Given the following system of non-linear ODE's: $$ \ddot x_i = \frac{\omega_i^2}{x_i\prod\limits_{j=1}^3 x_j},\quad x_i(0)=1,\quad \dot x_i(0)=0,\quad \text{for $i=1,2,3$}$$ I am interested in the asymptotic behavior. From numerical integration it seems that as $t\rightarrow\infty$ the asymptotic behavior is linear, i.e. $x_i(t)\sim\alpha_it$. Particularly, how do the proportionality constants $\alpha_i$ depend on the parameters $\omega_i$?

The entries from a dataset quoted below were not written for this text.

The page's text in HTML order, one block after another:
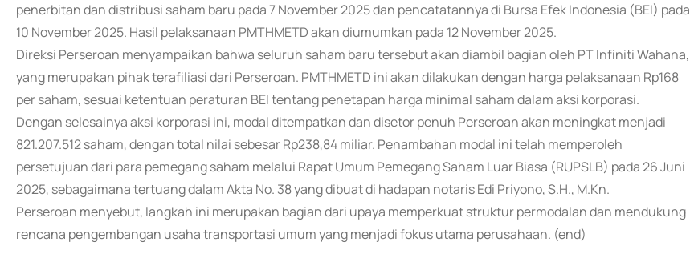
penerbitan dan distribusi saham baru pada 7 November 2025 dan pencatatannya di Bursa Efek Indonesia (BEI) pada
10 November 2025. Hasil pelaksanaan PMTHMETD akan diumumkan pada 12 November 2025.
Direksi Perseroan menyampaikan bahwa seluruh saham baru tersebut akan diambil bagian oleh PT Infiniti Wahana,
yang merupakan pihak terafiliasi dari Perseroan. PMTHMETD ini akan dilakukan dengan harga pelaksanaan Rp168
per saham, sesuai ketentuan peraturan BEI tentang penetapan harga minimal saham dalam aksi korporasi.
Dengan selesainya aksi korporasi ini, modal ditempatkan dan disetor penuh Perseroan akan meningkat menjadi
821.207.512 saham, dengan total nilai sebesar Rp238,84 miliar. Penambahan modal ini telah memperoleh
persetujuan dari para pemegang saham melalui Rapat Umum Pemegang Saham Luar Biasa (RUPSLB) pada 26 Juni
2025, sebagaimana tertuang dalam Akta No. 38 yang dibuat di hadapan notaris Edi Priyono, S.H., M.Kn.
Perseroan menyebut, langkah ini merupakan bagian dari upaya memperkuat struktur permodalan dan mendukung
rencana pengembangan usaha transportasi umum yang menjadi fokus utama perusahaan. (end)

In the case where $\omega=\omega_1=\omega_2=\omega_3$ the system has a symmetry, and $x(t)=x_1(t)=x_2(t)=x_3(t)$ satisfies $$ \ddot x = \frac{\omega^2}{x^4},\quad x(0)=1,\quad \dot x(0)=0,$$ which can be solved to find that $x(t)\sim\sqrt{\frac{2}{3}}\omega t$. The question is how this result generalizes to the case were the $\omega_i$ are not equal.
Let us introduce the (scaled) functions $y_i$ with $$x_i = \frac{\omega_i}{(\prod_{j=1}^3 \omega_j )^{1/5}} y_i\;.$$
In terms of these, the equation assume the symmetric form $$\ddot y_i = \frac{1}{y_i \prod_{j=1}^3 y_j} $$ for which your analysis applies.
Note however that the solution with $y_i = y$ that you have found is not the most general solution to the equation and that you need to find an argument why/if the solutions with arbitrary initial conditions will behave symmetrically for asymptotically long times.